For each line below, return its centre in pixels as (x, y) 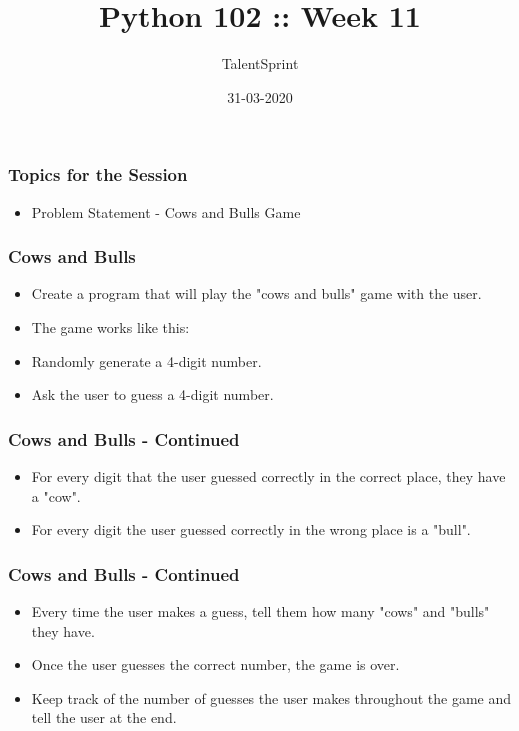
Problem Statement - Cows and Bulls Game (166, 211)
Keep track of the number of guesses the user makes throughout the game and (271, 697)
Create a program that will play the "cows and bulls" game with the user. (256, 293)
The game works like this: (110, 327)
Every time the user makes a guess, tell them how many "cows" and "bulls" (260, 611)
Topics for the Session (98, 174)
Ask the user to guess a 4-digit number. (152, 394)
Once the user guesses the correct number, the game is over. (215, 664)
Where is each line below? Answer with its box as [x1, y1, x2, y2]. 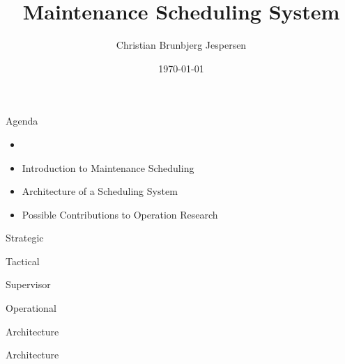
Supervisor [6, 277, 51, 292]
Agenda [6, 113, 38, 128]
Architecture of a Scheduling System [22, 184, 178, 198]
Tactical [6, 253, 40, 268]
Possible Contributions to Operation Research [22, 207, 218, 221]
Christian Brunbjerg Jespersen [116, 38, 247, 52]
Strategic [6, 230, 44, 245]
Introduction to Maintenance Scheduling [22, 160, 194, 175]
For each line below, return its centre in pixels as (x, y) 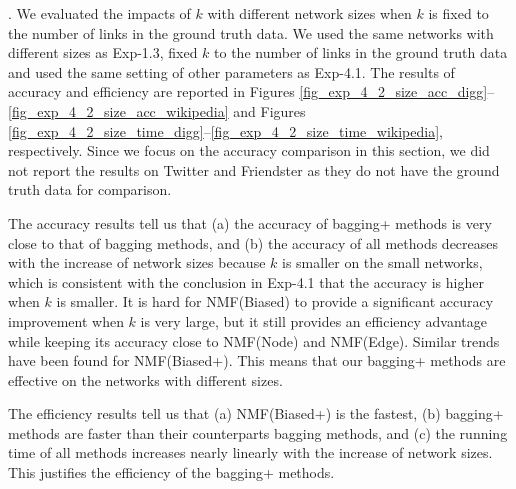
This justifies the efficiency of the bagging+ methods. (171, 472)
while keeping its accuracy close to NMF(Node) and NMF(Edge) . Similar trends (254, 340)
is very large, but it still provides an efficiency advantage (313, 320)
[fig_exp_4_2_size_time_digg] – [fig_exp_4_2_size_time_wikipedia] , (225, 130)
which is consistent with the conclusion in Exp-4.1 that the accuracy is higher (246, 281)
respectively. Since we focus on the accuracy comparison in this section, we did (249, 150)
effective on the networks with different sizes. (145, 379)
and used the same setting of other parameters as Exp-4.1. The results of (231, 71)
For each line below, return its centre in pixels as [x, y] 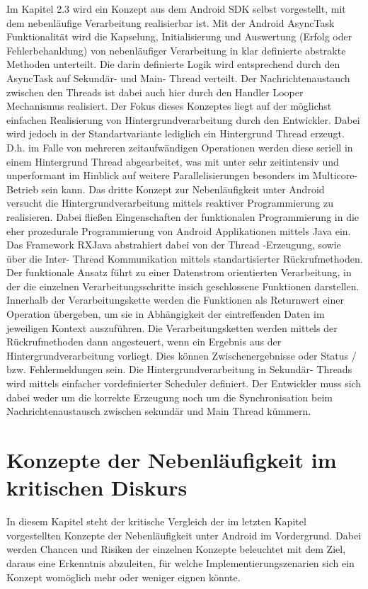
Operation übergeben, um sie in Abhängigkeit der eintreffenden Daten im [166, 314]
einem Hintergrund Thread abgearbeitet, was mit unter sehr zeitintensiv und [173, 161]
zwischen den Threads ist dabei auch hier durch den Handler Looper [155, 92]
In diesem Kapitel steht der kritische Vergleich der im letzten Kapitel [156, 521]
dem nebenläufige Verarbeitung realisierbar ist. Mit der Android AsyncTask [171, 22]
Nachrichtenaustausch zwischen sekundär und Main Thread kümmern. [159, 411]
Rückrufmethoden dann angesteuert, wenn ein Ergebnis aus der [144, 342]
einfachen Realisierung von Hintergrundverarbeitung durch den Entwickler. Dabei [183, 119]
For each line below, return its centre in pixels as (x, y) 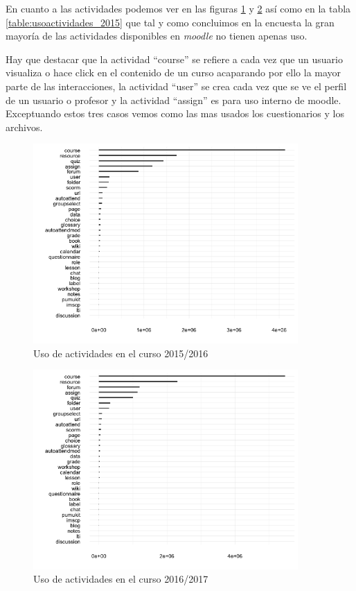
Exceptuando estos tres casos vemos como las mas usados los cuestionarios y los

=== EXERCISE GOAL ===
Reproduce all the records verbatim, excluding images.

=== RESULT BELOW ===
For each line below, return its centre in pixels as (x, y) 
Problem Statement - Cows and Bulls Game (166, 211)
Keep track of the number of guesses the user makes throughout the game and (271, 697)
Create a program that will play the "cows and bulls" game with the user. (256, 293)
The game works like this: (110, 327)
Every time the user makes a guess, tell them how many "cows" and "bulls" (260, 611)
Topics for the Session (98, 174)
Ask the user to guess a 4-digit number. (152, 394)
Once the user guesses the correct number, the game is over. (215, 664)
Where is each line below? Answer with its box as [x1, y1, x2, y2]. 
Supervisor [6, 277, 51, 292]
Agenda [6, 113, 38, 128]
Architecture of a Scheduling System [22, 184, 178, 198]
Tactical [6, 253, 40, 268]
Possible Contributions to Operation Research [22, 207, 218, 221]
Christian Brunbjerg Jespersen [116, 38, 247, 52]
Strategic [6, 230, 44, 245]
Introduction to Maintenance Scheduling [22, 160, 194, 175]
For each line below, return its centre in pixels as (x, y) 
This justifies the efficiency of the bagging+ methods. (171, 472)
while keeping its accuracy close to NMF(Node) and NMF(Edge) . Similar trends (254, 340)
is very large, but it still provides an efficiency advantage (313, 320)
[fig_exp_4_2_size_time_digg] – [fig_exp_4_2_size_time_wikipedia] , (225, 130)
which is consistent with the conclusion in Exp-4.1 that the accuracy is higher (246, 281)
respectively. Since we focus on the accuracy comparison in this section, we did (249, 150)
effective on the networks with different sizes. (145, 379)
and used the same setting of other parameters as Exp-4.1. The results of (231, 71)
For each line below, return its centre in pixels as [x, y] 
Operation übergeben, um sie in Abhängigkeit der eintreffenden Daten im [166, 314]
einem Hintergrund Thread abgearbeitet, was mit unter sehr zeitintensiv und [173, 161]
zwischen den Threads ist dabei auch hier durch den Handler Looper [155, 92]
In diesem Kapitel steht der kritische Vergleich der im letzten Kapitel [156, 521]
dem nebenläufige Verarbeitung realisierbar ist. Mit der Android AsyncTask [171, 22]
Nachrichtenaustausch zwischen sekundär und Main Thread kümmern. [159, 411]
Rückrufmethoden dann angesteuert, wenn ein Ergebnis aus der [144, 342]
einfachen Realisierung von Hintergrundverarbeitung durch den Entwickler. Dabei [183, 119]
For each line below, return its centre in pixels as (x, y) 
Exceptuando estos tres casos vemos como las mas usados los cuestionarios y los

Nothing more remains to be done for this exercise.